Клиническая картина.

Заболевание обычно начинает проявляться общими симптомами. В продромальном периоде больные жалуются на недомогание, слабость, головные боли, субфебрильную температуру. В дальнейшем появляются симптомы интоксикации. Часто заболевание начинается без продромальных явлений. Внезапно температура тела повышается до 39-40˚С, появляются озноб, рвота, мышечные боли, тахикардия, тахипноэ. В тяжелых случаях отмечаются нарушения сознания, менингиальные симптомы Температурная кривая постоянного типа, реже - ремиттирующего. В течение первых 12-14 часов местные проявления отсутствуют, может появляться умеренная болезненность в зоне регионарных лимфатических узлов. Такое клиническое течение нередко приводит к диагностическим ошибкам, поскольку симптомы расцениваются как признаки респираторных или инфекционных заболеваний. Может появляться гепато-лиенальный синдром. В периферической крови отмечается нормохромная анемия, выраженный лейкоцитоз и нейтрофилез; уменьшается количество эозинофилов. В моче появляется белок, эритроциты, большое количество лейкоцитов, цилиндроурия. Общие симптомы сохраняются в течение 4-5 суток, затем исчезают в результате проводимого лечения, а иногда и самостоятельно.

Запаздывание местной симптоматики является характерным для рожистого воспаления. Местные проявления зависят от формы заболевания. Но так как обычно они переходят одна в другую, то первым признаком является появление жгучих болей, чувства жара в зоне поражения и гиперемии кожных покровов - эритематозная рожа. Зона гиперемии быстро увеличивается. Кожа отечна. Отличительной чертой рожистого воспаления является наличие четких границ между пораженными и здоровыми тканями. Участок гиперемии имеет вид «географической карты». Повышена местная температура, боли интенсивнее по периферии. Длительность заболевания 1-2 недели. Об окончании процесса свидетельствует критическое снижение температуры с обильным потоотделением. После исчезновения воспалительных явлений остаются участки с обильным шелушением.

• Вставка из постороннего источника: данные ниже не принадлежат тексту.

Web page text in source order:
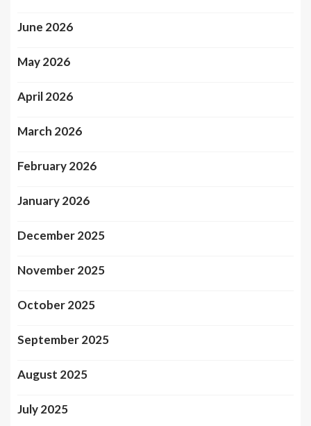
June 2026
May 2026
April 2026
March 2026
February 2026
January 2026
December 2025
November 2025
October 2025
September 2025
August 2025
July 2025

Буллезная форма проявляется образованием на фоне гиперемированной кожи пузырей заполненных серозным содержимым. Иногда оно может приобретать геморрагический характер. Появление мутного экссудата свидетельствует о присоединении гнойной инфекции. Пузыри могут самопроизвольно вскрываться, образуется струп из подсыхающего экссудата. Буллезная форма более тяжелая. Характерна выраженная интоксикация. Длится до 2 недель. При купировании процесса гиперемия постепенно исчезает, на месте пузырей остается подсохший эпидермис. В отдаленные сроки на этих участках сохраняется пигментация, пастозность, поредение волос.

При некротической форме на фоне эритемы появляются багрово-синие или даже черные участки. Это зона некрозов. Некротическая форма сопровождается выраженной интоксикацией.

Для флегмонозной формы характерно отсутствие выраженных изменений на поверхности кожи. Выявляется скопление серозно-гнойного экссудата в подкожной клетчатке, появляются гнойные затеки. Протекает тяжело, сопровождается выраженной интоксикацией. Велик риск генерализации инфекции.

В зависимости от локализации рожистое воспаление может иметь некоторые клинические особенности. На лице обычно развивается выраженный отек. При локализации на волосистой части головы гиперемия выражена незначительно. Рожистое воспаление мошонки может привести к её гангрене (синдром Фурнье).